● Problem requirements:
Each line from the one containing "La familia de" through the last line of the data below is to be written out verbatim, and nothing more.

● Supplied material:
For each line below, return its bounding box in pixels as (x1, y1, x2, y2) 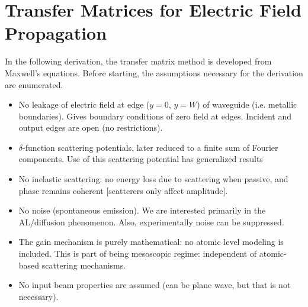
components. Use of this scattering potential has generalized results (18, 153, 263, 165)
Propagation (5, 21, 107, 45)
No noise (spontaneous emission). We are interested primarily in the (18, 204, 266, 216)
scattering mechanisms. (41, 258, 126, 271)
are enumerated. (5, 78, 63, 91)
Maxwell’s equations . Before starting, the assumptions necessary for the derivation (5, 66, 303, 79)
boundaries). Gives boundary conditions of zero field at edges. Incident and (18, 109, 292, 122)
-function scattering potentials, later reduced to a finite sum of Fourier (23, 141, 278, 153)
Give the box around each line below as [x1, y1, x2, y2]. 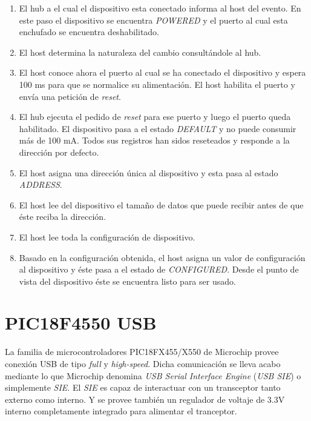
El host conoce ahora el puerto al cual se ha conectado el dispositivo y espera [19, 66, 306, 79]
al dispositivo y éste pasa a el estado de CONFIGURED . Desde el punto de [19, 263, 299, 276]
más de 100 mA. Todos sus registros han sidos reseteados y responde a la [19, 134, 290, 147]
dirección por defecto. [19, 145, 99, 158]
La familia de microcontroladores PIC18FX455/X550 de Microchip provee [5, 345, 279, 358]
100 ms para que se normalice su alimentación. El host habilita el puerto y [19, 78, 295, 90]
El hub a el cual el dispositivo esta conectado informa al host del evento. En [19, 2, 301, 14]
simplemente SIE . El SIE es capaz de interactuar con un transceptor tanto [5, 381, 281, 394]

● Output:
La familia de microcontroladores PIC18FX455/X550 de Microchip provee [5, 345, 279, 358]
100 ms para que se normalice su alimentación. El host habilita el puerto y [19, 78, 295, 90]
El hub a el cual el dispositivo esta conectado informa al host del evento. En [19, 2, 301, 14]
simplemente SIE . El SIE es capaz de interactuar con un transceptor tanto [5, 381, 281, 394]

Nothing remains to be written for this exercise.